┏━━
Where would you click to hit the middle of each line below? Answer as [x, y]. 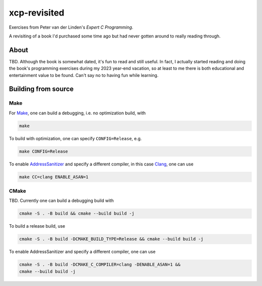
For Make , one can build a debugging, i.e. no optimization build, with [77, 113]
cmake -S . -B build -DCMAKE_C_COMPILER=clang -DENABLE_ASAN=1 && [100, 265]
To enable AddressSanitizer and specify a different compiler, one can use [82, 252]
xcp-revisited [37, 13]
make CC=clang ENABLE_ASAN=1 [54, 177]
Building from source [41, 89]
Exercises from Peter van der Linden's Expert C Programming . [71, 27]
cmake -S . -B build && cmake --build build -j [77, 214]
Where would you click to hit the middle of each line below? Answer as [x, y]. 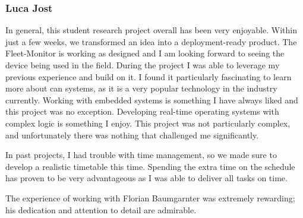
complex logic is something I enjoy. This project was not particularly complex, [148, 123]
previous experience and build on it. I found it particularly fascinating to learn [149, 76]
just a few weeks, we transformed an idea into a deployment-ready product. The [151, 41]
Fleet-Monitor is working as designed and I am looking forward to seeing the [145, 53]
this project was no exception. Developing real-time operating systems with [142, 111]
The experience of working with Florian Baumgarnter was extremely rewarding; [150, 198]
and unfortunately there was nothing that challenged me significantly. [132, 135]
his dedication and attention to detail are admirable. [101, 209]
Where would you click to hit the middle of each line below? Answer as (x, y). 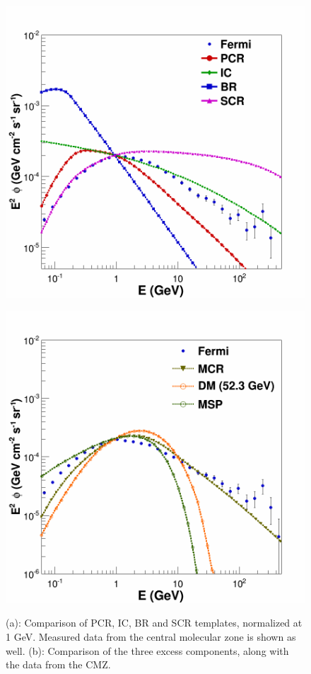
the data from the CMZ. (58, 664)
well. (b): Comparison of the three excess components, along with (147, 650)
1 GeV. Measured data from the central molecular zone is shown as (151, 637)
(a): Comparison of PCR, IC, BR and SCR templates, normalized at (154, 623)
┗━━
◆ What the task asks:
Beginning at the line with "1 GeV. Measured", write out each line exactly as it stands until the listing ends, and add nothing.

◆ Output of the task:
1 GeV. Measured data from the central molecular zone is shown as (151, 637)
(a): Comparison of PCR, IC, BR and SCR templates, normalized at (154, 623)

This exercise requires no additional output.